Heirs sounded like someone had lit off a string of firecrackers in a fridge. The songs spent so much time at high intensity that the record, while exhilarating, was a drain to take in. Baby wipes and a cold glass of water were mandatory post-listen. It was a testament to the band's songwriting ability that the material held together so well, meeting or exceeding what Dyscordia and Traitors offered.

With The Killing Gods, though, Misery Index have eased off on the speed and pummeling. The record opens with "Urfaust," which is a minute of clean, ringing notes and a melancholy guitar line. That's our first clue. "The Calling" erupts like a Heirs track, M-80s in a Kenmore, Adam Jarvis double bass and fills and blastbeats all over the place, business as usual, but then at 2:46 we get a guitar solo! And it lasts nineteen seconds! New tricks! "The Oath" follows it, another calm instrumental track with frog chirrups in the background. (Recall Morbid Angel's "Kawazu".) "Conjuring the Call" could be a Dyscordia track, except that Adam Jarvis' drumming is even more ridiculous than it used to be. More new tricks: the ominous, droning tremolo riffs at 0:50 and a 2:20 and two more solos! Rather than breathlessly narrate every track, I'll say this: there are solos on at least four more tracks. Listen closely and other, subtle creative touches are there. Maybe it's maturity and experience unconsciously driving this understated creativity. Maybe it's intentional. I don't know, whatever.

It's time to talk about Adam Jarvis and drumming again. His last recorded effort was Pig Destroyer's Book Burner, and I found his contributions disappointing compared to his usual efforts. No worries though, because The Killing Gods is his best work yet.

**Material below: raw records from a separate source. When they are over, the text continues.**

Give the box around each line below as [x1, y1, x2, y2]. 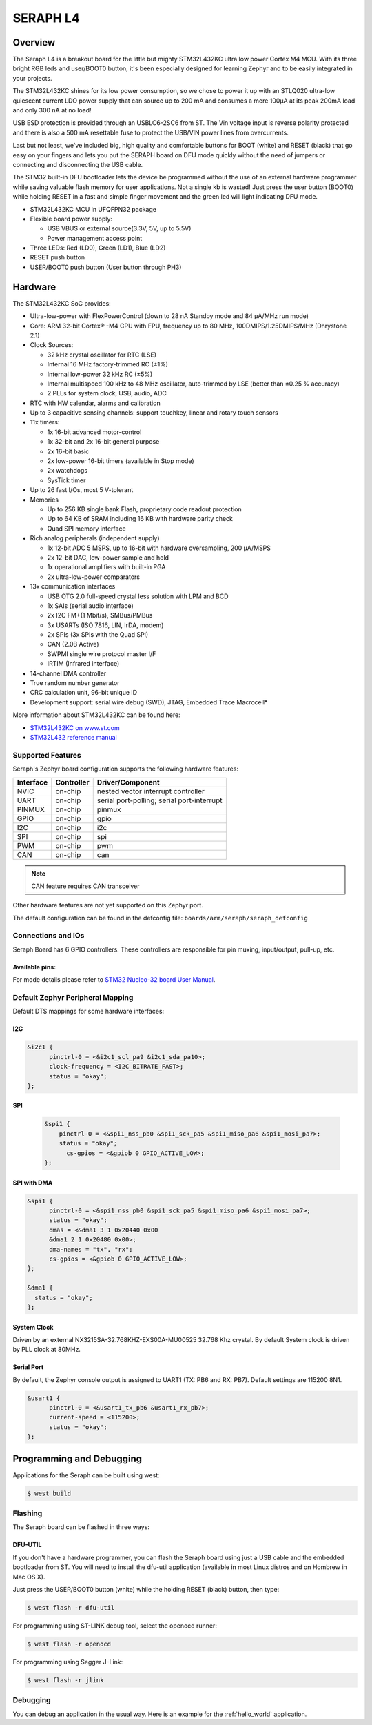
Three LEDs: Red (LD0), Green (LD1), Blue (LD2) [30, 244, 166, 252]
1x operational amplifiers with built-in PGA [47, 563, 166, 571]
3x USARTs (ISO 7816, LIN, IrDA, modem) [47, 621, 164, 629]
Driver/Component [96, 777, 160, 787]
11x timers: [30, 418, 60, 426]
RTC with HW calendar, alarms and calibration [30, 399, 161, 407]
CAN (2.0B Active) [47, 640, 99, 649]
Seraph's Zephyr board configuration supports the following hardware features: [12, 765, 239, 773]
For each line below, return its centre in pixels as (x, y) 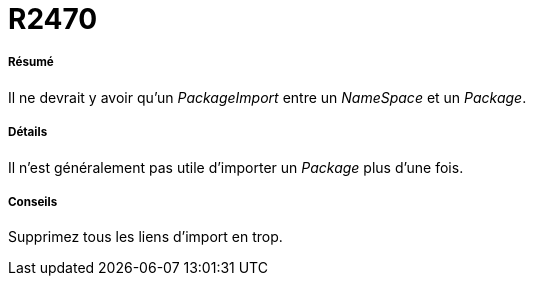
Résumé (31, 62)
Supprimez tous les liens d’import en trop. (145, 237)
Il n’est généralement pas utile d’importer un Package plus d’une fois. (236, 167)
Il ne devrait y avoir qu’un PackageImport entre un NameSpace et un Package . (267, 97)
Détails (28, 132)
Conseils (33, 201)
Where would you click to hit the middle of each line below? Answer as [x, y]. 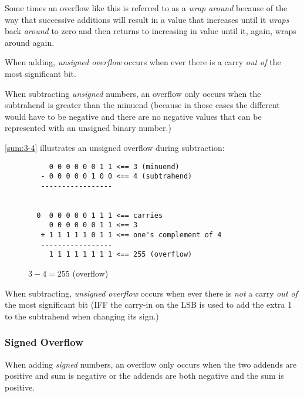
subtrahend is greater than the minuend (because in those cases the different [142, 105]
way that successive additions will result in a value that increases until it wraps [147, 19]
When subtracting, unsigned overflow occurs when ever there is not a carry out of [151, 293]
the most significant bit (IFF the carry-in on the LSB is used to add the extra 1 [148, 305]
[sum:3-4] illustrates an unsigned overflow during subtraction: [115, 147]
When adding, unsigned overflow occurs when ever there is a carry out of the [143, 62]
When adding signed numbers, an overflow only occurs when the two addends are [151, 364]
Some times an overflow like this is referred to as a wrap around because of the [146, 8]
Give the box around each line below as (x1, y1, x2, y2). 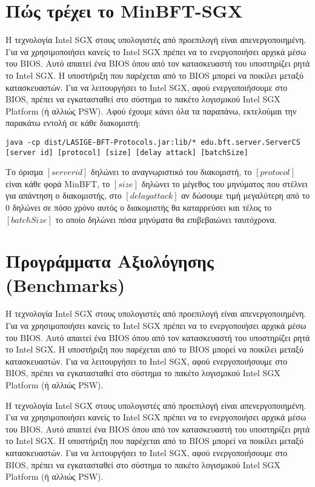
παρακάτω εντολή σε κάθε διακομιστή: (5, 116, 141, 129)
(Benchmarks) (5, 272, 125, 297)
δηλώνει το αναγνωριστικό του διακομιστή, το (91, 165, 252, 178)
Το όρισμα (5, 165, 43, 178)
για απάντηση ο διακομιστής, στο (5, 189, 122, 202)
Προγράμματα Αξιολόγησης (5, 248, 214, 273)
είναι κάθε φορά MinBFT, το (5, 177, 110, 190)
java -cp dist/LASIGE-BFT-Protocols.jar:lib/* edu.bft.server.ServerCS (5, 137, 300, 147)
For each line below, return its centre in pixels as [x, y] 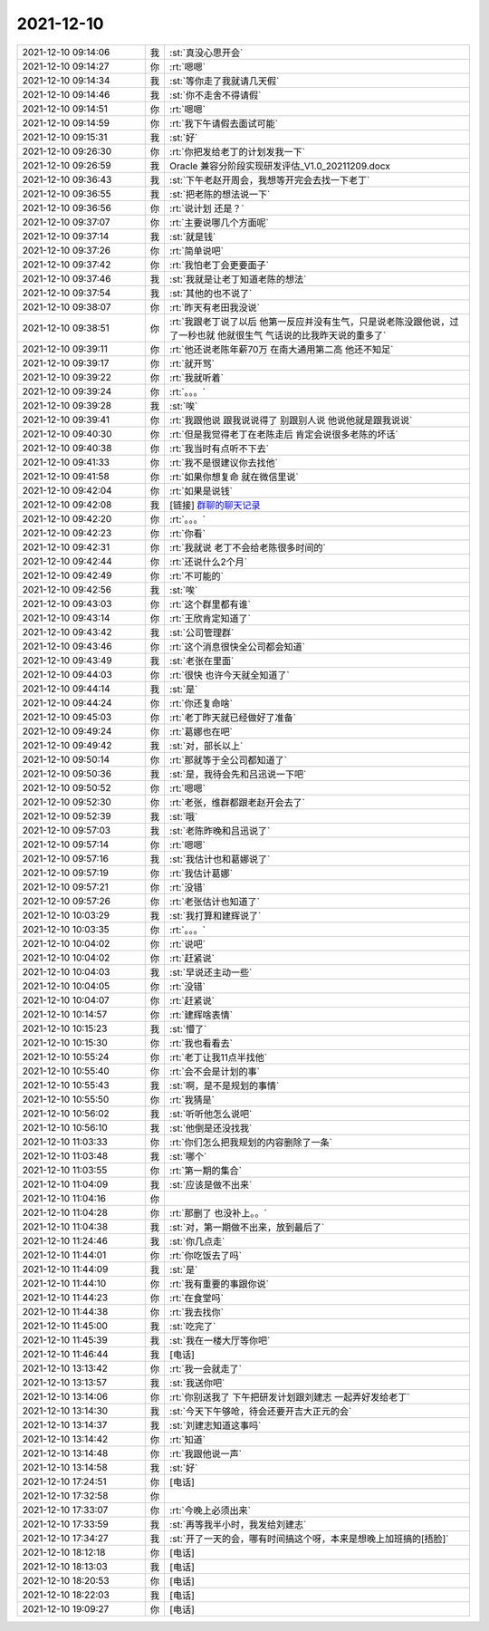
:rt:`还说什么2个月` [208, 562]
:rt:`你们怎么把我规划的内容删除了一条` [250, 1142]
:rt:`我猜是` [192, 1099]
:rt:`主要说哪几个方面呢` [219, 222]
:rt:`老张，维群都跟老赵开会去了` [237, 802]
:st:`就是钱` [192, 236]
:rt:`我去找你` [196, 1312]
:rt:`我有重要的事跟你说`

His performance reminds me of how much drumming matters to me in death metal. Witness The Ordher's Kill The Betrayers, a conventional effort lifted high by a drumming performance that can overwhelm or can make heads nod. Same with Cattle Decapitation's breakout hit The Monolith of Inhumanity. Few drummers can maintain the BPM and intensity of death metal and grindcore without becoming mechanical; those aforementioned albums have drummers who can do it, and so can Jarvis. Great drumming, it seems, can do some interesting things to the human mind.

I love when a band when a band evolves without abandoning their core style or running out of riffs. We heard some of The Killing Gods at Maryland Deathfest, and it was a real treat.